Friday, April 20, 2012

CBW, also known as Compulsive Butt Wiping (archive)

deleting my myspace account and came across this blog i wrote some years ago on there. i had to save it. enjoy.

Jan 18, 2008

here is something only two people in the world know about me: i am a compulsive butt wiper.

up until yesterday this "illness", as my husband refers to it, had never resulted in any sort of catastrophe. unless of course you consider an occasional asshole bleeding from over-wiping; in which case, my asshole might.

i'm not going to lie and defend that i'm normal. i came to terms with my strangeness in the second grade, i will, however, put out there that at least i don't strip down to my birthday suit just to take a crap like a certain somebody who went to shady grove did, and probably still does.

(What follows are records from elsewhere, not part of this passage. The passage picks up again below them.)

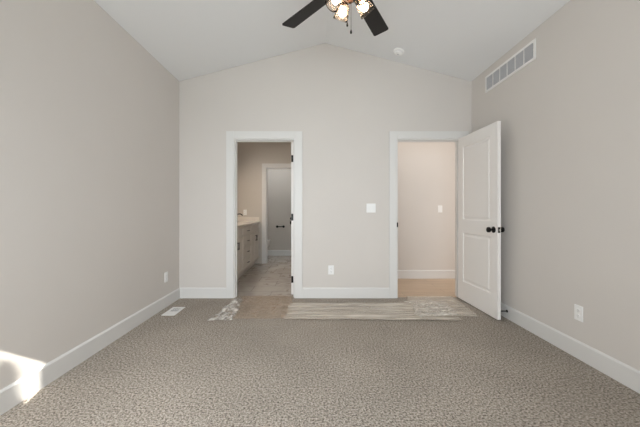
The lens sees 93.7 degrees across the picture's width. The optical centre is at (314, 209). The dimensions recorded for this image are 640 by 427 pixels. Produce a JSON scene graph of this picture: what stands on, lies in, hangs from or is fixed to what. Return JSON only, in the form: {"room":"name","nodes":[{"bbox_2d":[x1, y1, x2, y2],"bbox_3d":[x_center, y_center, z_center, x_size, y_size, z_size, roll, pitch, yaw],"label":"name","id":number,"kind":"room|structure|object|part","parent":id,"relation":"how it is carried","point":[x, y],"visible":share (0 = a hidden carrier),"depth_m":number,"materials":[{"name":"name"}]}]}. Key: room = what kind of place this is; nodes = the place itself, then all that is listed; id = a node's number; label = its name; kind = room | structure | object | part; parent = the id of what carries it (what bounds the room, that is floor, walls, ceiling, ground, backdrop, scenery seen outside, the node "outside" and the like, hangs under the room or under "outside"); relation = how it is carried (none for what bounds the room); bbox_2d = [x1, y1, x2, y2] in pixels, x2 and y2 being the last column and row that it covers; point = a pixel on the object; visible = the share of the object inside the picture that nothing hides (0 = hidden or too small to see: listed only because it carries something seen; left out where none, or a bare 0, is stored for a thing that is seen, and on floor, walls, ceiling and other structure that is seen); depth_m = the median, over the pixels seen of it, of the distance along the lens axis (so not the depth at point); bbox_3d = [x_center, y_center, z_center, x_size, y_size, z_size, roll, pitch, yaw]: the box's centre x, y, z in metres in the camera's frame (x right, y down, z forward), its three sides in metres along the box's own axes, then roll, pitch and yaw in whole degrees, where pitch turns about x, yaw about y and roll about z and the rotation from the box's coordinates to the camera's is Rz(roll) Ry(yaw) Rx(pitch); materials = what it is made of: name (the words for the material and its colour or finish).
{"room":"empty bedroom","nodes":[
{"label":"empty bedroom","id":0,"kind":"room"},
{"bbox_2d":[0,0,178,389],"bbox_3d":[-1.811,-0.203,1.621,0.120,2.915,4.741,0,0,0],"label":"wall","id":1,"kind":"structure","parent":0,"point":[89,118],"depth_m":2.20,"materials":[{"name":"paint"}]},
{"bbox_2d":[0,288,179,415],"bbox_3d":[-1.744,1.068,1.635,0.015,0.134,4.471,0,0,0],"label":"baseboard","id":2,"kind":"structure","parent":1,"relation":"attached to","point":[13,394],"depth_m":2.15,"materials":[{"name":"white paint"}]},
{"bbox_2d":[164,271,167,281],"bbox_3d":[-1.746,0.787,3.525,0.009,0.116,0.072,0,0,0],"label":"wall outlet","id":3,"kind":"object","parent":1,"relation":"attached to","point":[165,273],"visible":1,"depth_m":3.52,"materials":[{"name":"white plastic"}]},
{"bbox_2d":[237,142,290,262],"bbox_3d":[-0.726,-0.185,6.460,2.051,2.880,0.120,0,0,0],"label":"wall","id":4,"kind":"structure","parent":0,"point":[251,156],"depth_m":6.40,"materials":[{"name":"beige paint"}]},
{"bbox_2d":[262,163,290,263],"bbox_3d":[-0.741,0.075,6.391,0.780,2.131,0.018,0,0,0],"label":"trim","id":5,"kind":"structure","parent":4,"relation":"attached to","point":[264,165],"depth_m":6.38,"materials":[{"name":"white paint"}]},
{"bbox_2d":[268,169,290,249],"bbox_3d":[-0.726,-0.185,7.550,2.051,2.880,0.100,0,0,0],"label":"wall","id":6,"kind":"structure","parent":0,"point":[279,180],"depth_m":7.50,"materials":[{"name":"beige paint"}]},
{"bbox_2d":[268,250,290,255],"bbox_3d":[-1.016,1.071,7.492,1.471,0.140,0.015,0,0,0],"label":"baseboard","id":7,"kind":"structure","parent":6,"relation":"attached to","point":[270,252],"depth_m":7.49,"materials":[{"name":"white paint"}]},
{"bbox_2d":[0,256,639,426],"bbox_3d":[0.650,1.195,3.450,5.100,0.120,8.300,0,0,0],"label":"floor","id":8,"kind":"structure","parent":0,"point":[260,367],"depth_m":2.08,"materials":[{"name":"carpet"}]},
{"bbox_2d":[161,307,184,315],"bbox_3d":[-1.580,1.131,3.355,0.140,0.006,0.272,0,0,0],"label":"floor vent","id":9,"kind":"object","parent":8,"relation":"in","point":[173,311],"visible":1,"depth_m":3.33,"materials":[{"name":"white metal"}]},
{"bbox_2d":[208,298,240,320],"bbox_3d":[-0.973,1.110,3.431,0.268,0.028,0.779,0,0,0],"label":"plastic film","id":10,"kind":"object","parent":8,"relation":"on","point":[235,300],"visible":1,"depth_m":3.33,"materials":[{"name":"white"}]},
{"bbox_2d":[237,223,258,278],"bbox_3d":[-1.442,0.711,5.253,0.586,0.861,2.265,0,0,0],"label":"bathroom vanity","id":11,"kind":"object","parent":8,"relation":"on","point":[247,236],"visible":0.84,"depth_m":5.25,"materials":[{"name":"white paint"}]},
{"bbox_3d":[-1.192,0.723,4.737,0.020,0.557,0.399,0,0,0],"label":"cabinet door","id":12,"kind":"part","parent":11,"relation":"part of","materials":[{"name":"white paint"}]},
{"bbox_3d":[-1.192,0.361,5.250,0.020,0.150,0.608,0,0,0],"label":"drawer","id":13,"kind":"part","parent":11,"relation":"part of","materials":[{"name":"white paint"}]},
{"bbox_3d":[-1.192,0.534,5.250,0.020,0.181,0.608,0,0,0],"label":"drawer","id":14,"kind":"part","parent":11,"relation":"part of","materials":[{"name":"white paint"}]},
{"bbox_3d":[-1.192,0.723,5.250,0.020,0.180,0.608,0,0,0],"label":"drawer","id":15,"kind":"part","parent":11,"relation":"part of","materials":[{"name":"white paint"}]},
{"bbox_3d":[-1.192,0.911,5.250,0.020,0.180,0.608,0,0,0],"label":"drawer","id":16,"kind":"part","parent":11,"relation":"part of","materials":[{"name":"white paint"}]},
{"bbox_2d":[237,217,259,227],"bbox_3d":[-1.465,0.209,5.249,0.570,0.128,2.298,0,0,0],"label":"countertop","id":17,"kind":"structure","parent":11,"relation":"on","point":[241,221],"depth_m":6.24,"materials":[{"name":"beige stone"}]},
{"bbox_3d":[-1.192,0.723,5.761,0.020,0.557,0.394,0,0,0],"label":"cabinet door","id":18,"kind":"part","parent":11,"relation":"part of","materials":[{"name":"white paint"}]},
{"bbox_3d":[-1.192,0.723,6.159,0.020,0.557,0.394,0,0,0],"label":"cabinet door","id":19,"kind":"part","parent":11,"relation":"part of","materials":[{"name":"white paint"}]},
{"bbox_2d":[286,303,453,319],"bbox_3d":[0.592,1.115,3.344,1.820,0.013,0.595,0,0,0],"label":"plastic film","id":20,"kind":"object","parent":8,"relation":"on","point":[394,305],"visible":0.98,"depth_m":3.33,"materials":[{"name":"beige"}]},
{"bbox_2d":[409,300,453,315],"bbox_3d":[1.304,1.091,3.377,0.507,0.029,0.616,0,0,0],"label":"plastic film","id":21,"kind":"object","parent":20,"relation":"on","point":[436,307],"visible":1,"depth_m":3.35,"materials":[{"name":"white"}]},
{"bbox_2d":[407,296,476,315],"bbox_3d":[1.427,1.129,3.571,0.748,0.008,0.760,0,0,0],"label":"plastic film","id":22,"kind":"object","parent":8,"relation":"on","point":[449,297],"visible":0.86,"depth_m":3.51,"materials":[{"name":"beige"}]},
{"bbox_2d":[179,43,471,287],"bbox_3d":[0.725,-0.450,3.931,4.951,3.409,0.120,0,0,0],"label":"wall","id":23,"kind":"structure","parent":0,"point":[345,104],"depth_m":3.87,"materials":[{"name":"paint"}]},
{"bbox_2d":[180,288,225,297],"bbox_3d":[-1.439,1.068,3.864,0.594,0.134,0.015,0,0,0],"label":"baseboard","id":24,"kind":"structure","parent":23,"relation":"attached to","point":[184,292],"depth_m":3.86,"materials":[{"name":"white paint"}]},
{"bbox_2d":[226,131,301,297],"bbox_3d":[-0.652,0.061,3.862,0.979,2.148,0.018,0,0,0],"label":"trim","id":25,"kind":"structure","parent":23,"relation":"attached to","point":[230,135],"depth_m":3.85,"materials":[{"name":"white paint"}]},
{"bbox_2d":[290,142,292,293],"bbox_3d":[-0.298,0.110,4.349,0.177,2.030,0.728,0,0,0],"label":"door","id":26,"kind":"structure","parent":23,"relation":"in","point":[291,221],"depth_m":4.00,"materials":[{"name":"white paint"}]},
{"bbox_2d":[328,265,333,273],"bbox_3d":[0.207,0.773,3.866,0.072,0.116,0.009,0,0,0],"label":"wall outlet","id":27,"kind":"object","parent":23,"relation":"attached to","point":[330,267],"visible":1,"depth_m":3.87,"materials":[{"name":"white plastic"}]},
{"bbox_2d":[302,288,388,297],"bbox_3d":[0.397,1.068,3.864,1.120,0.134,0.015,0,0,0],"label":"baseboard","id":28,"kind":"structure","parent":23,"relation":"attached to","point":[306,292],"depth_m":3.86,"materials":[{"name":"white paint"}]},
{"bbox_2d":[366,204,375,212],"bbox_3d":[0.723,-0.025,3.865,0.118,0.116,0.013,0,0,0],"label":"light switch","id":29,"kind":"object","parent":23,"relation":"attached to","point":[370,208],"visible":1,"depth_m":3.87,"materials":[{"name":"white plastic"}]},
{"bbox_2d":[389,131,468,297],"bbox_3d":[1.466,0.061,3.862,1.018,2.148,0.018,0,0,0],"label":"trim","id":30,"kind":"structure","parent":23,"relation":"attached to","point":[393,135],"depth_m":3.85,"materials":[{"name":"white paint"}]},
{"bbox_2d":[458,121,504,319],"bbox_3d":[1.867,0.106,3.457,0.177,2.030,0.812,0,0,-2],"label":"door","id":31,"kind":"structure","parent":23,"relation":"in","point":[480,229],"depth_m":3.36,"materials":[{"name":"white paint"}]},
{"bbox_3d":[1.825,0.205,3.122,0.071,0.066,0.066,0,0,-2],"label":"knob","id":32,"kind":"part","parent":31,"relation":"part of","materials":[{"name":"black metal"}]},
{"bbox_2d":[94,0,569,80],"bbox_3d":[0.135,-1.963,1.621,4.011,0.664,4.741,0,0,0],"label":"ceiling","id":33,"kind":"structure","parent":0,"point":[461,39],"depth_m":3.12,"materials":[{"name":"white paint"}]},
{"bbox_2d":[282,0,387,35],"bbox_3d":[0.240,-1.637,1.873,1.279,1.047,1.261,0,0,0],"label":"ceiling fan","id":34,"kind":"object","parent":33,"relation":"hanging from","point":[368,10],"visible":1,"depth_m":2.21,"materials":[{"name":"black wood"}]},
{"bbox_3d":[-0.049,-1.465,2.207,0.125,0.032,0.505,0,0,-42],"label":"blade","id":35,"kind":"part","parent":34,"relation":"part of","materials":[{"name":"black wood"}]},
{"bbox_3d":[0.123,-1.307,1.862,0.122,0.126,0.105,0,0,0],"label":"lamp shade","id":36,"kind":"part","parent":34,"relation":"part of","materials":[{"name":"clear glass"}]},
{"bbox_3d":[0.181,-1.315,1.992,0.049,0.060,0.056,0,0,0],"label":"bulb","id":37,"kind":"part","parent":34,"relation":"part of","materials":[{"name":"beige glass"}]},
{"bbox_3d":[0.274,-1.307,1.806,0.108,0.126,0.121,0,0,0],"label":"lamp shade","id":38,"kind":"part","parent":34,"relation":"part of","materials":[{"name":"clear glass"}]},
{"bbox_3d":[0.315,-1.315,1.938,0.057,0.060,0.050,0,0,0],"label":"bulb","id":39,"kind":"part","parent":34,"relation":"part of","materials":[{"name":"beige glass"}]},
{"bbox_3d":[0.325,-1.307,1.946,0.122,0.126,0.105,0,0,0],"label":"lamp shade","id":40,"kind":"part","parent":34,"relation":"part of","materials":[{"name":"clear glass"}]},
{"bbox_3d":[0.425,-1.465,2.259,0.125,0.032,0.505,0,0,30],"label":"blade","id":41,"kind":"part","parent":34,"relation":"part of","materials":[{"name":"black wood"}]},
{"bbox_2d":[393,48,403,55],"bbox_3d":[1.014,-1.908,3.630,0.127,0.066,0.128,0,0,0],"label":"smoke detector","id":42,"kind":"object","parent":33,"relation":"attached to","point":[397,51],"visible":1,"depth_m":3.60,"materials":[{"name":"white plastic"}]},
{"bbox_2d":[398,142,454,269],"bbox_3d":[1.810,-0.185,5.065,2.780,2.880,0.120,0,0,0],"label":"wall","id":43,"kind":"structure","parent":0,"point":[426,170],"depth_m":5.01,"materials":[{"name":"paint"}]},
{"bbox_2d":[398,270,454,278],"bbox_3d":[1.870,1.071,4.997,2.660,0.140,0.015,0,0,0],"label":"baseboard","id":44,"kind":"structure","parent":43,"relation":"attached to","point":[402,274],"depth_m":4.99,"materials":[{"name":"white paint"}]},
{"bbox_2d":[472,0,639,370],"bbox_3d":[2.080,-0.203,1.560,0.120,2.915,4.621,0,0,0],"label":"wall","id":45,"kind":"structure","parent":0,"point":[569,118],"depth_m":2.32,"materials":[{"name":"paint"}]},
{"bbox_2d":[485,38,535,92],"bbox_3d":[2.015,-1.475,3.143,0.011,0.190,0.802,0,0,0],"label":"air vent","id":46,"kind":"object","parent":45,"relation":"in","point":[526,55],"visible":1,"depth_m":3.06,"materials":[{"name":"grey metal"}]},
{"bbox_2d":[501,302,639,393],"bbox_3d":[2.013,1.068,1.635,0.015,0.134,4.471,0,0,0],"label":"baseboard","id":47,"kind":"structure","parent":45,"relation":"attached to","point":[619,371],"depth_m":2.27,"materials":[{"name":"white paint"}]},
{"bbox_2d":[574,304,582,321],"bbox_3d":[2.015,0.788,2.295,0.009,0.116,0.072,0,0,0],"label":"wall outlet","id":48,"kind":"object","parent":45,"relation":"attached to","point":[578,310],"visible":1,"depth_m":2.29,"materials":[{"name":"white plastic"}]}
]}

now, as to my incident, it should be noted that more had gone on than just a single bowel movement. the night before i had, as pregnant women do, woken up various times to go tinkle. yes tinkle not pee. because to pee one would actually have to pee, and tinkling is what happens when all you have in you is a couple drops of urine, though it feels like a full bladder due to a peanut sized baby hanging out on top of it.

being in the middle of the night, with a 18 month old not too far away from the bathroom, i decided to wait till the morning to flush. morning comes and conrad isn't awake, but my morning bm is. i make the choice to go ahead and take my bm in the toilet anyways. which i do.

the afternoon rolls around and conrad and me already have been out and about, but now we are home. he is napping, when lo and behold my afternoon bm comes requesting my attention. i lift the lid to see the most horrific sight: multiple uses. i'm quite aware i HAVE to flush it. as i do the swirling brown and yellow water chokes on it's descent-it makes an upward swirl before it goes tumbling back down in defeat again. i wiggle the handle in Morse code, it reads: go down damnit. but the code is lost, deflected perhaps by the abundance of defected used toliet paper. before i have time to realize what is going on the water has risen over the seat and is pouring down to the shiny taverntine marble, it is a faucet, it does not stop. as i dance from dry spot to dry spot i try to reach the handle i have seen my husband turn in previous fixer up jobs; "lefty loosey, righty tighty" i repeat to myself. but righty isn't working and the water has now left the bathroom and is entering the mini-hallway. i jump out and run to the bedroom for a pair of shoes. the blue dansko clogs will do. i roll my jeans to my thighs, it seems perfectly normal considering how much water is coming from the toilet-fountain. i'm back to that magical handle, but righty still isn't working. by this point the water is in the living room and our bedroom. i'm cursing like a mad women with six swine in her. i run to find my cell phone to call jon; i'm imagining the entire house being flooded, conrad floating by me still sleeping on his mattress. jon doesn't answer. and i'm back to the not so magical handle. i try lefty loosey and it works! the water stops! i keep calling jon to inform him on why he should always answer the phone when i'm calling; i run through the series of events with him. jon knows it's not my first time to clog the toilet because of my need for my asshole to be perfectly clean of feces, but it's my first time to flood the house because of it. before i can finish the part of me effortlessly turning righty he reminds me once again how well he knows me when he asks, "so did you end up trying your other right?"